ABOUT THIS EXERCISE: Below are the entries to retype; reproduce each one exactly.

********************

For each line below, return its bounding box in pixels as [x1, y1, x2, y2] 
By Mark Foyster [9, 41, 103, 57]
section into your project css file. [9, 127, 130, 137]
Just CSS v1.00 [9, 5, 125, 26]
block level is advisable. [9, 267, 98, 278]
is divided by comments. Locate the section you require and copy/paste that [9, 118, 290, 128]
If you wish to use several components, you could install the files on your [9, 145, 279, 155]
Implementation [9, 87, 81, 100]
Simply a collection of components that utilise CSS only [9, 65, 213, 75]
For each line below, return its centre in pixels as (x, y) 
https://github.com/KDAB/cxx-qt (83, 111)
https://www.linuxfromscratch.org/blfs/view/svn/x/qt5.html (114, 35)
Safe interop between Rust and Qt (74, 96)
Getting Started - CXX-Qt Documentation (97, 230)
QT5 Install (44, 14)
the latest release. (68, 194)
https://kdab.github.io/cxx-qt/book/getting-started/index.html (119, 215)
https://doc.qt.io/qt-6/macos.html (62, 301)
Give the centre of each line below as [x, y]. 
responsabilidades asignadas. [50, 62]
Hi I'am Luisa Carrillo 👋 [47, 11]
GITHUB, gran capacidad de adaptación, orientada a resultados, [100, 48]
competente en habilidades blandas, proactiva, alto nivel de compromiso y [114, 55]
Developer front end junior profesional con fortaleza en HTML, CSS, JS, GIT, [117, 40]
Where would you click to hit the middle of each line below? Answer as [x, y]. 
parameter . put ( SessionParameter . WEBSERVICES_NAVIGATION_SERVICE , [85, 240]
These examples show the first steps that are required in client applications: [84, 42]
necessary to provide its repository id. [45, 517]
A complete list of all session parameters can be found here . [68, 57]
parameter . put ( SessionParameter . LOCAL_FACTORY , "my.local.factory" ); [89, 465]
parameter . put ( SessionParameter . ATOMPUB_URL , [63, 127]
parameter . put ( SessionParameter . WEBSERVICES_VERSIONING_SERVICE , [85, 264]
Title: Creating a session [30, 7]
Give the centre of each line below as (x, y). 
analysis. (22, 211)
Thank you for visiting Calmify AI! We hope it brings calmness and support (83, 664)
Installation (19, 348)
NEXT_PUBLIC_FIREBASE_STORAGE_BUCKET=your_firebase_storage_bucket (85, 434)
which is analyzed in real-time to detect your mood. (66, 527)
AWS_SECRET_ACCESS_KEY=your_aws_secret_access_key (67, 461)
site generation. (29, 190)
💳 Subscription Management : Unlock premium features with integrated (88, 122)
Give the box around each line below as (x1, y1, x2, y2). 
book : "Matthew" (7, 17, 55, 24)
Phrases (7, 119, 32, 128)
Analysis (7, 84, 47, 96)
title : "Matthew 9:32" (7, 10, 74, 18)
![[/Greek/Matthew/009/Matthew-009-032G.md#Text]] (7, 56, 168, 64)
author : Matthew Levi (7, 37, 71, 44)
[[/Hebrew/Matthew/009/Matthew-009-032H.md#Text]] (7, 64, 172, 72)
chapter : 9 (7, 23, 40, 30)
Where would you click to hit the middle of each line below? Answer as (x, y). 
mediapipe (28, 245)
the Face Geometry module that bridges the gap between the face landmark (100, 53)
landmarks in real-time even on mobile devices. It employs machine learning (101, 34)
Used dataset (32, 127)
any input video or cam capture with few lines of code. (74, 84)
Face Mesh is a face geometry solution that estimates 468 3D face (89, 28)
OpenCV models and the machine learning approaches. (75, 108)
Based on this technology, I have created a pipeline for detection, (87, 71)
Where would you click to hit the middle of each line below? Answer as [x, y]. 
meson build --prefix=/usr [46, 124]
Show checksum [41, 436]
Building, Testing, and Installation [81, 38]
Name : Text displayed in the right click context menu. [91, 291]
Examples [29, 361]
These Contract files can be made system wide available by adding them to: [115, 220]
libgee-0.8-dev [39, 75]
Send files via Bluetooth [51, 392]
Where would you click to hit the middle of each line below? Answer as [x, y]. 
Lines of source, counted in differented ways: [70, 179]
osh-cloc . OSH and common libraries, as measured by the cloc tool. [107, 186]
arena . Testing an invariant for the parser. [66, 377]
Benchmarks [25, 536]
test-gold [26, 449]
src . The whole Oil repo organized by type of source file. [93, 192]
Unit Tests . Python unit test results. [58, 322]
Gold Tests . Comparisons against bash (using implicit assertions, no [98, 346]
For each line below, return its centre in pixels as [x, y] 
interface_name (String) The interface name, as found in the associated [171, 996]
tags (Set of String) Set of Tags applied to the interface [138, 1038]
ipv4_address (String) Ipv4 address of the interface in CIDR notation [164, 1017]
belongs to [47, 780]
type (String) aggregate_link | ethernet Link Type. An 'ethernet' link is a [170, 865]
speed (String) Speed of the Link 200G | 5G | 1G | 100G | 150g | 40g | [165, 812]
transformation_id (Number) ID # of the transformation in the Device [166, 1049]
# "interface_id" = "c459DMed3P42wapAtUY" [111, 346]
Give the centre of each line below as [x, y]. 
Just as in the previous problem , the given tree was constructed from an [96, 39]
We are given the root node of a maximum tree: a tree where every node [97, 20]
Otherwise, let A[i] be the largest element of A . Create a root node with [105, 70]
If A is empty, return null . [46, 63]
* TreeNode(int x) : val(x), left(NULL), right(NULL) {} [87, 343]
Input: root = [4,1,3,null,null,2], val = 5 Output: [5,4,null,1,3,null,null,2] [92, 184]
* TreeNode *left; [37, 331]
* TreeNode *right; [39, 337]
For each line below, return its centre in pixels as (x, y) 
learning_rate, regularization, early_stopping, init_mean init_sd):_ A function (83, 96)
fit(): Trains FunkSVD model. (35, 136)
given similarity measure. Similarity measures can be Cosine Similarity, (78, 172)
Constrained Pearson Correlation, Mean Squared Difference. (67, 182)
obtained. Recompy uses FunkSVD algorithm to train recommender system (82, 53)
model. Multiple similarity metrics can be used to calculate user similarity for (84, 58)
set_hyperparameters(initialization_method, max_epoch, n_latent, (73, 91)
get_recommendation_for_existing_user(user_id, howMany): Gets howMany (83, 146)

********************

RESPONSE TO THIS TASK:
For each line below, return its bounding box in pixels as [x1, y1, x2, y2] 
By Mark Foyster [9, 41, 103, 57]
section into your project css file. [9, 127, 130, 137]
Just CSS v1.00 [9, 5, 125, 26]
block level is advisable. [9, 267, 98, 278]
is divided by comments. Locate the section you require and copy/paste that [9, 118, 290, 128]
If you wish to use several components, you could install the files on your [9, 145, 279, 155]
Implementation [9, 87, 81, 100]
Simply a collection of components that utilise CSS only [9, 65, 213, 75]
For each line below, return its centre in pixels as (x, y) 
https://github.com/KDAB/cxx-qt (83, 111)
https://www.linuxfromscratch.org/blfs/view/svn/x/qt5.html (114, 35)
Safe interop between Rust and Qt (74, 96)
Getting Started - CXX-Qt Documentation (97, 230)
QT5 Install (44, 14)
the latest release. (68, 194)
https://kdab.github.io/cxx-qt/book/getting-started/index.html (119, 215)
https://doc.qt.io/qt-6/macos.html (62, 301)
Give the centre of each line below as [x, y]. 
responsabilidades asignadas. [50, 62]
Hi I'am Luisa Carrillo 👋 [47, 11]
GITHUB, gran capacidad de adaptación, orientada a resultados, [100, 48]
competente en habilidades blandas, proactiva, alto nivel de compromiso y [114, 55]
Developer front end junior profesional con fortaleza en HTML, CSS, JS, GIT, [117, 40]
Where would you click to hit the middle of each line below? Answer as [x, y]. 
parameter . put ( SessionParameter . WEBSERVICES_NAVIGATION_SERVICE , [85, 240]
These examples show the first steps that are required in client applications: [84, 42]
necessary to provide its repository id. [45, 517]
A complete list of all session parameters can be found here . [68, 57]
parameter . put ( SessionParameter . LOCAL_FACTORY , "my.local.factory" ); [89, 465]
parameter . put ( SessionParameter . ATOMPUB_URL , [63, 127]
parameter . put ( SessionParameter . WEBSERVICES_VERSIONING_SERVICE , [85, 264]
Title: Creating a session [30, 7]
Give the centre of each line below as (x, y). 
analysis. (22, 211)
Thank you for visiting Calmify AI! We hope it brings calmness and support (83, 664)
Installation (19, 348)
NEXT_PUBLIC_FIREBASE_STORAGE_BUCKET=your_firebase_storage_bucket (85, 434)
which is analyzed in real-time to detect your mood. (66, 527)
AWS_SECRET_ACCESS_KEY=your_aws_secret_access_key (67, 461)
site generation. (29, 190)
💳 Subscription Management : Unlock premium features with integrated (88, 122)
Give the box around each line below as (x1, y1, x2, y2). 
book : "Matthew" (7, 17, 55, 24)
Phrases (7, 119, 32, 128)
Analysis (7, 84, 47, 96)
title : "Matthew 9:32" (7, 10, 74, 18)
![[/Greek/Matthew/009/Matthew-009-032G.md#Text]] (7, 56, 168, 64)
author : Matthew Levi (7, 37, 71, 44)
[[/Hebrew/Matthew/009/Matthew-009-032H.md#Text]] (7, 64, 172, 72)
chapter : 9 (7, 23, 40, 30)
Where would you click to hit the middle of each line below? Answer as (x, y). 
mediapipe (28, 245)
the Face Geometry module that bridges the gap between the face landmark (100, 53)
landmarks in real-time even on mobile devices. It employs machine learning (101, 34)
Used dataset (32, 127)
any input video or cam capture with few lines of code. (74, 84)
Face Mesh is a face geometry solution that estimates 468 3D face (89, 28)
OpenCV models and the machine learning approaches. (75, 108)
Based on this technology, I have created a pipeline for detection, (87, 71)
Where would you click to hit the middle of each line below? Answer as [x, y]. 
meson build --prefix=/usr [46, 124]
Show checksum [41, 436]
Building, Testing, and Installation [81, 38]
Name : Text displayed in the right click context menu. [91, 291]
Examples [29, 361]
These Contract files can be made system wide available by adding them to: [115, 220]
libgee-0.8-dev [39, 75]
Send files via Bluetooth [51, 392]
Where would you click to hit the middle of each line below? Answer as [x, y]. 
Lines of source, counted in differented ways: [70, 179]
osh-cloc . OSH and common libraries, as measured by the cloc tool. [107, 186]
arena . Testing an invariant for the parser. [66, 377]
Benchmarks [25, 536]
test-gold [26, 449]
src . The whole Oil repo organized by type of source file. [93, 192]
Unit Tests . Python unit test results. [58, 322]
Gold Tests . Comparisons against bash (using implicit assertions, no [98, 346]
For each line below, return its centre in pixels as [x, y] 
interface_name (String) The interface name, as found in the associated [171, 996]
tags (Set of String) Set of Tags applied to the interface [138, 1038]
ipv4_address (String) Ipv4 address of the interface in CIDR notation [164, 1017]
belongs to [47, 780]
type (String) aggregate_link | ethernet Link Type. An 'ethernet' link is a [170, 865]
speed (String) Speed of the Link 200G | 5G | 1G | 100G | 150g | 40g | [165, 812]
transformation_id (Number) ID # of the transformation in the Device [166, 1049]
# "interface_id" = "c459DMed3P42wapAtUY" [111, 346]
Give the centre of each line below as [x, y]. 
Just as in the previous problem , the given tree was constructed from an [96, 39]
We are given the root node of a maximum tree: a tree where every node [97, 20]
Otherwise, let A[i] be the largest element of A . Create a root node with [105, 70]
If A is empty, return null . [46, 63]
* TreeNode(int x) : val(x), left(NULL), right(NULL) {} [87, 343]
Input: root = [4,1,3,null,null,2], val = 5 Output: [5,4,null,1,3,null,null,2] [92, 184]
* TreeNode *left; [37, 331]
* TreeNode *right; [39, 337]
For each line below, return its centre in pixels as (x, y) 
learning_rate, regularization, early_stopping, init_mean init_sd):_ A function (83, 96)
fit(): Trains FunkSVD model. (35, 136)
given similarity measure. Similarity measures can be Cosine Similarity, (78, 172)
Constrained Pearson Correlation, Mean Squared Difference. (67, 182)
obtained. Recompy uses FunkSVD algorithm to train recommender system (82, 53)
model. Multiple similarity metrics can be used to calculate user similarity for (84, 58)
set_hyperparameters(initialization_method, max_epoch, n_latent, (73, 91)
get_recommendation_for_existing_user(user_id, howMany): Gets howMany (83, 146)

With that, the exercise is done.